Corporate Culture Under Strain, Part I

Compliance officers, we need to talk about corporate culture. It’s been going through some stuff lately,  that stuff could have big implications for the compliance programs you so desperately want people to take seriously.

First is the push to bring employees back into the office once and for all — full time, five days a week, and if you don’t like it you can just keep quiet. How are compliance officers supposed to encourage a speakup culture when management treats employees like that? 

One example of this tension is JPMorgan Chase. Earlier this month the bank told employees (all 300,000 of them) that they would need to go back into the office full-time starting March 1. Lots of employees weren’t thrilled at that prospect of longer commutes, higher childcare costs, and the like, so when management posted its new policy to the company’s internal website, they spoke up to complain. In response, JPMorgan turned off the comment capability on that posted policy.

I’m fascinated by this one-act drama of speakup turned to silence, because it brings so many of the challenges and nuance for a strong corporate culture into sharp relief. Like, aren’t employees supposed to speak up? Yes, compliance officers have been hearing — and hammering home — that message for years. On the other hand, do we really want employees speaking all the time about everything? Because that sounds like a recipe for endless noise. 

That’s the tightrope that senior management is forcing compliance officers to walk right now as companies barrel forward with new directives that reshape corporate culture so profoundly. 

The Delicate Art of Speakup Culture

Let’s start with the basics.
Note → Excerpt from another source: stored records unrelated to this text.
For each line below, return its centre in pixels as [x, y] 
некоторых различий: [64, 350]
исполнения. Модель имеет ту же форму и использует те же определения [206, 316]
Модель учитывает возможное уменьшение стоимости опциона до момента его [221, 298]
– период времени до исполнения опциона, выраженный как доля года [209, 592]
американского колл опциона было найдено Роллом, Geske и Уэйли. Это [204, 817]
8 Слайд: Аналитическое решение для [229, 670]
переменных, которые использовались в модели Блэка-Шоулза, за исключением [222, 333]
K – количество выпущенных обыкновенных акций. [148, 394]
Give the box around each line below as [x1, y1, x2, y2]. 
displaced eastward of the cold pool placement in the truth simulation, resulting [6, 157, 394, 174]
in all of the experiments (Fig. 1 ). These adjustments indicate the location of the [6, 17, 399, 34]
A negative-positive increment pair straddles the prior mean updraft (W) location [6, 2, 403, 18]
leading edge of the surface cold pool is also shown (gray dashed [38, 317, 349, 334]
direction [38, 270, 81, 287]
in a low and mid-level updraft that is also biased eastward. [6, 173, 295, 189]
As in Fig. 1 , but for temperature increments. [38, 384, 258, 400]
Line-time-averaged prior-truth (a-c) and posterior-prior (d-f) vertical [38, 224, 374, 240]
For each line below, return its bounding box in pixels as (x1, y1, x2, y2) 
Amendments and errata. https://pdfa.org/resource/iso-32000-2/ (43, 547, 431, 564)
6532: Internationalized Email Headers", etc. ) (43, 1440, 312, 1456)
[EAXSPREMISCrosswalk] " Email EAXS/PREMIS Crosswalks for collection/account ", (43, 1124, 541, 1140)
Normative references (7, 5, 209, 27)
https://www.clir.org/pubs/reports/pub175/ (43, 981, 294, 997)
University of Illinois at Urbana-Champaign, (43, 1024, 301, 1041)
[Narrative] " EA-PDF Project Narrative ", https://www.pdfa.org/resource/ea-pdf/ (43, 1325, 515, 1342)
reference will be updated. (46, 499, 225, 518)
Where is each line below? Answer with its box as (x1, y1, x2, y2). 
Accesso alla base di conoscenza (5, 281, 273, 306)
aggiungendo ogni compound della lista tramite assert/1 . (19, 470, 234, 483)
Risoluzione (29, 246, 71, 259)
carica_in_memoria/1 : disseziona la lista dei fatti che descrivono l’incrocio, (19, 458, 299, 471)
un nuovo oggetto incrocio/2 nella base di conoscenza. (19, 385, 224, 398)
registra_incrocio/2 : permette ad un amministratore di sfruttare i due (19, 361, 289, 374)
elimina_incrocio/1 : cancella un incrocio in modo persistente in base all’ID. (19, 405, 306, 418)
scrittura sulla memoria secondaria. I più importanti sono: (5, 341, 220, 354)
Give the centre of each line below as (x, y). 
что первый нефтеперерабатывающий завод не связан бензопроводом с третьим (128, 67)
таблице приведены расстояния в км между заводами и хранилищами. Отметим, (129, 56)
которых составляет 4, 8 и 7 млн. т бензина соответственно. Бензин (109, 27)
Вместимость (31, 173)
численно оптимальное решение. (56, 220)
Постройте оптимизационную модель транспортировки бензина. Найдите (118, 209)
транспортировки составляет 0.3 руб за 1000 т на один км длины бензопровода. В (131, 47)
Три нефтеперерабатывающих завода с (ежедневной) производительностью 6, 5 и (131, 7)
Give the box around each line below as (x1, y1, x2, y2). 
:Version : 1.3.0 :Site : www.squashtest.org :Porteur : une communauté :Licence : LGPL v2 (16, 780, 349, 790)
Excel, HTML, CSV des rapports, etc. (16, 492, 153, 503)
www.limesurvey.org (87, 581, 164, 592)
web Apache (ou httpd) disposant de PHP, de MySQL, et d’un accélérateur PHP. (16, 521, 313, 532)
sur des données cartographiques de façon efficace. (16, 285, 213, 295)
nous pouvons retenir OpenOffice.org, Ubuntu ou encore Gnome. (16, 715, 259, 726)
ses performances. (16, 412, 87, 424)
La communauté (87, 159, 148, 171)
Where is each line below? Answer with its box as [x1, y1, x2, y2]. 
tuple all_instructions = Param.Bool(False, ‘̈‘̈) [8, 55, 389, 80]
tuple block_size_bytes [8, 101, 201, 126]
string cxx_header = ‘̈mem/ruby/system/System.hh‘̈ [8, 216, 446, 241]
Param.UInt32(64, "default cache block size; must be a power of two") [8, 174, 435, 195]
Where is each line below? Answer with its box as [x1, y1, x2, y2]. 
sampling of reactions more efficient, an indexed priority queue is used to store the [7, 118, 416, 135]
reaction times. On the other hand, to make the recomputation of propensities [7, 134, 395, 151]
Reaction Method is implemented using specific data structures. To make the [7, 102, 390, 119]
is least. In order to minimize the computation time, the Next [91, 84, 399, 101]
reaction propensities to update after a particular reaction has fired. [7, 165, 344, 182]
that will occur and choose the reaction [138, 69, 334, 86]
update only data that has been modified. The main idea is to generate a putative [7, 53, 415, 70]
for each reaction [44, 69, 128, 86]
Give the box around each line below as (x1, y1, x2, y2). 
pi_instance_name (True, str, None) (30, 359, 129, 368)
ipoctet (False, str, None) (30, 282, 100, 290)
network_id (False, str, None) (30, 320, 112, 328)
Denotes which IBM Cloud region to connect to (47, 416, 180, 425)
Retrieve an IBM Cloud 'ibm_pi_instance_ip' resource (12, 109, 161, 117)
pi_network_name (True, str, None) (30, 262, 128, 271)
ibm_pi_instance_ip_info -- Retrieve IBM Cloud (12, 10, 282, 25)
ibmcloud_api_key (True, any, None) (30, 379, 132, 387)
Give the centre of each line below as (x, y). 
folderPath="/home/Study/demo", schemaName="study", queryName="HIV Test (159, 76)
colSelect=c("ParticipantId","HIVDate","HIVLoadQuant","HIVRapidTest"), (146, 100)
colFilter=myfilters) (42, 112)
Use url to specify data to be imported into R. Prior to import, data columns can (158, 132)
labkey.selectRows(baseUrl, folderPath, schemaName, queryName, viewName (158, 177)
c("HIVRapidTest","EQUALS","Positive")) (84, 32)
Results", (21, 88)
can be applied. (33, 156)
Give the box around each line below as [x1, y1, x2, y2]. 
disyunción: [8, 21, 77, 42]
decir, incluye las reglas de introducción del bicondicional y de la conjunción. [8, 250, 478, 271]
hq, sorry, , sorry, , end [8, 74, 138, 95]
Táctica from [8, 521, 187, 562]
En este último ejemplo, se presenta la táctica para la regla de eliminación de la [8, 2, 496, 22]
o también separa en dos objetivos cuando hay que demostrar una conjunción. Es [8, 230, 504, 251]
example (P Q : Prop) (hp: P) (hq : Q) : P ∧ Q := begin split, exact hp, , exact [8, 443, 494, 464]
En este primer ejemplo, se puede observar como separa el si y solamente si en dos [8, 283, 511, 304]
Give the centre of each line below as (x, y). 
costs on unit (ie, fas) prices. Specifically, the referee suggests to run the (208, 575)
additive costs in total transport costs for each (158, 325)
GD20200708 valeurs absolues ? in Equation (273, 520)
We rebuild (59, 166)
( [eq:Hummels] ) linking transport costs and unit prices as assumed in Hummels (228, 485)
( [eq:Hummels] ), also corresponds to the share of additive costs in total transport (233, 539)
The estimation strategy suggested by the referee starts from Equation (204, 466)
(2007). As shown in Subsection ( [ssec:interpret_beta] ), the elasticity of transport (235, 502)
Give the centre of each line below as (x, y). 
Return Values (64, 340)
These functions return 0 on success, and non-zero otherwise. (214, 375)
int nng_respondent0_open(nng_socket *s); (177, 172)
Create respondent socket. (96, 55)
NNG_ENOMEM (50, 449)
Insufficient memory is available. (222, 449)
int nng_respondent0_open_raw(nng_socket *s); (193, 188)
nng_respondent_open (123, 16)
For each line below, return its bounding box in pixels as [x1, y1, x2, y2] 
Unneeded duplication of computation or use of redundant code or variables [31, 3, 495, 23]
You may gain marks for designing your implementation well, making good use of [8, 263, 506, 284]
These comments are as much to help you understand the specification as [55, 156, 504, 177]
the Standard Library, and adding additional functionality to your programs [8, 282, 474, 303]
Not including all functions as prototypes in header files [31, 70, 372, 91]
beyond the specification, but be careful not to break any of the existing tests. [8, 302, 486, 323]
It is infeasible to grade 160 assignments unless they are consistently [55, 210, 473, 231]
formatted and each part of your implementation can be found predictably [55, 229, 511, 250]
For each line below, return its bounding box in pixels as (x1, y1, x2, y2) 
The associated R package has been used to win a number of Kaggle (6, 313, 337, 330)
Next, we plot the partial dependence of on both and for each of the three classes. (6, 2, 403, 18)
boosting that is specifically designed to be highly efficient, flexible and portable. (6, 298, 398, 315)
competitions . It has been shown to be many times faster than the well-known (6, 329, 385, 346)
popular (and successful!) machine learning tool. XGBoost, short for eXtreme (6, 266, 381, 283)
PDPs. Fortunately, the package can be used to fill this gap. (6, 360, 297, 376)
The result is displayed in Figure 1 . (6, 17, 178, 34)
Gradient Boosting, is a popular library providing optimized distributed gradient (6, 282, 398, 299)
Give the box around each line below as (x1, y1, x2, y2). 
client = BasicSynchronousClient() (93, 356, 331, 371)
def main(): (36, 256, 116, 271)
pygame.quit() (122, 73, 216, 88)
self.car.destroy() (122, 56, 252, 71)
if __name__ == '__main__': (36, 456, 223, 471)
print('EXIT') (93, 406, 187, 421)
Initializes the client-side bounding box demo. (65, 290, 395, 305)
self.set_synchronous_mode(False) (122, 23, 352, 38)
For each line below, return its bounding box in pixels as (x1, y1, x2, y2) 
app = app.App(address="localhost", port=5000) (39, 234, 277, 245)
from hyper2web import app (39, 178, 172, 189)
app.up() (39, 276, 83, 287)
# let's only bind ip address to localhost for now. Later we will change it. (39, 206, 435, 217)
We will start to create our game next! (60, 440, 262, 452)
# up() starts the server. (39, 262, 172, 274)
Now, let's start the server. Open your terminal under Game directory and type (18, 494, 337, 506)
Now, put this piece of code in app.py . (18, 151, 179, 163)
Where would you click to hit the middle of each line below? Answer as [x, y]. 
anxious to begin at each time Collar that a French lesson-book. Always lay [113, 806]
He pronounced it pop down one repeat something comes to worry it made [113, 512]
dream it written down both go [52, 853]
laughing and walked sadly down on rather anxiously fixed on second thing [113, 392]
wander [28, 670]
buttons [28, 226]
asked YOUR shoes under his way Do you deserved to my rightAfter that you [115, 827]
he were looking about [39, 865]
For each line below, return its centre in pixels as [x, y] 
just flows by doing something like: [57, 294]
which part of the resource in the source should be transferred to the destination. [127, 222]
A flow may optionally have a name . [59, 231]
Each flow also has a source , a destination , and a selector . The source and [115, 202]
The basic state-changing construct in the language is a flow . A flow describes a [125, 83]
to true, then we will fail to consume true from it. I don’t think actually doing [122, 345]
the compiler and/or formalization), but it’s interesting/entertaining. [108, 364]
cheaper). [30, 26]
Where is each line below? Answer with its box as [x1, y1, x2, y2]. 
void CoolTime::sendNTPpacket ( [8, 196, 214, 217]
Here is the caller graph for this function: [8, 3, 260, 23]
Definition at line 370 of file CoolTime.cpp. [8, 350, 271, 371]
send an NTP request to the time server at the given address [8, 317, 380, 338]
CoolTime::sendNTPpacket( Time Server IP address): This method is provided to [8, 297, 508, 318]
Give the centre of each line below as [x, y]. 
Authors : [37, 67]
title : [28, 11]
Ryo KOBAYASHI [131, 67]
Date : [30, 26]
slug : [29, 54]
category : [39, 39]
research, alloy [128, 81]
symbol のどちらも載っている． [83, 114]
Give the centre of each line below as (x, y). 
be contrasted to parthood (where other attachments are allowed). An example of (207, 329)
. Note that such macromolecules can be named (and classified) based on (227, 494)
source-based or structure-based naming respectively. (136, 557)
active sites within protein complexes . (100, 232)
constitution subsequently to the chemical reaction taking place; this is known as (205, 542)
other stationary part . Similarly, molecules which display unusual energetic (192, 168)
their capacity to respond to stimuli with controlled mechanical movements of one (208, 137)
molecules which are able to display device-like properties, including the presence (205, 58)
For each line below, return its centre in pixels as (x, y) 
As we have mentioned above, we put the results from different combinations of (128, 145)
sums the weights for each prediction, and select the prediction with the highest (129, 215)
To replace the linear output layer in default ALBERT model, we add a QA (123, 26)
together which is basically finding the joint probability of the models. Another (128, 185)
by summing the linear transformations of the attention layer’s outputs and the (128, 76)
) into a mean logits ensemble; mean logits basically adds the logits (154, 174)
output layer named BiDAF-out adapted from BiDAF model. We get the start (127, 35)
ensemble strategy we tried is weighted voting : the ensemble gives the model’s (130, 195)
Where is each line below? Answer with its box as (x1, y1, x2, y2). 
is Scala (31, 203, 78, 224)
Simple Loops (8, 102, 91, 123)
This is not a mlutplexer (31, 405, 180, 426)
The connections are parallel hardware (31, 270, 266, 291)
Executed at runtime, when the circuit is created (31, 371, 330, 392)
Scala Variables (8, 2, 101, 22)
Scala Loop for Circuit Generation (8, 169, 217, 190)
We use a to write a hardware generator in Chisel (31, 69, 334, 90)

Ethics and compliance officers want to foster a speakup culture — but you want employees to feel comfortable speaking up about what, exactly? That’s our first question. 

Well, that’s easy. You want employees to feel comfortable speaking up about their suspicions of corporate misconduct, regardless of whether those suspicions are accurate or not (figuring out that part is your job) or what those suspicions specifically are (legal violations, policy violations, or somebody’s poor personal behavior). You simply want a corporate culture where if they see something, they say something. 

So in that narrow sense, a compliance officer might look at an unpopular return-to-office policy and say, “Not my problem.” Ordering employees to work in the office is not illegal. It’s not misconduct. A compliance officer’s interest is employees speaking up about misconduct they see, which is not the same as speaking up about workplace conditions they dislike.

Now comes the tricky part: how do you separate issues that are clearly in the ethics and compliance realm, such as an FCPA violation or accounting fraud; from more general management issues such as return to the office? And even if you could disentangle them, is that even a wise idea? 

That’s the part of JPMorgan’s return-to-office drama that gives me pause. I understand why management might want to stifle unhappy employees speaking up about the policy. Management already knew its policy change would spark dismay, and quantifying that dismay by letting comments pile up on the message board wouldn’t tell senior management anything it didn’t already know. They were still going to push this policy through to completion, no matter what.

On the other hand, the new return-to-office policy, and management’s disinterest in hearing feedback about it — what message does that convey to employees about what management thinks of them? That’s easy, too: it conveys the message that management isn’t interested in hearing employees’ complaints. 

 

So is a draconian return-to-office policy an ethics and compliance issue? No, it’s not. But such policy, and how you handle complaints about it, is a corporate culture issue, and therefore has an effect on the ethics and compliance culture you want to achieve. 

That is, draconian, take-it-or-leave-it policy pronouncements drive employees to think, “The company doesn’t care about me.” They feel a lack of respect, and a lack of trust. 

When that same company then turns around and says, “But please, do tell us about misconduct you see, we want to be an ethical organization and you’re vital to the success of that objective” — I mean, would you believe that either? 

Always Back to Listening

We’ve written before in these pages about the importance of listening to employees, but we mostly discussed that idea through the lens of a compliance program: the need for a responsive hotline, for intensive training of managers, for communications that show employees management listens to whistleblower reports, and so forth.

Those “mechanical” issues are all important, to be sure; but they’re not the same as what we’re discussing here today. A truly strong, successful corporate culture — one where employees truly do feel like they belong to something bigger, so they want to speak up about issues because they’re protecting that larger thing — is one based on respect. When employees truly feel and believe, “Management respects me and my concerns,” that’s when they want to speak up about misconduct. 

Well, you can’t truly listen to an employee unless you respect them; unless you take stock of who they are and how they feel, and acknowledge their concerns as valid. It’s not an easy thing to do, especially at corporate scale, but that’s the key to a successful corporate culture.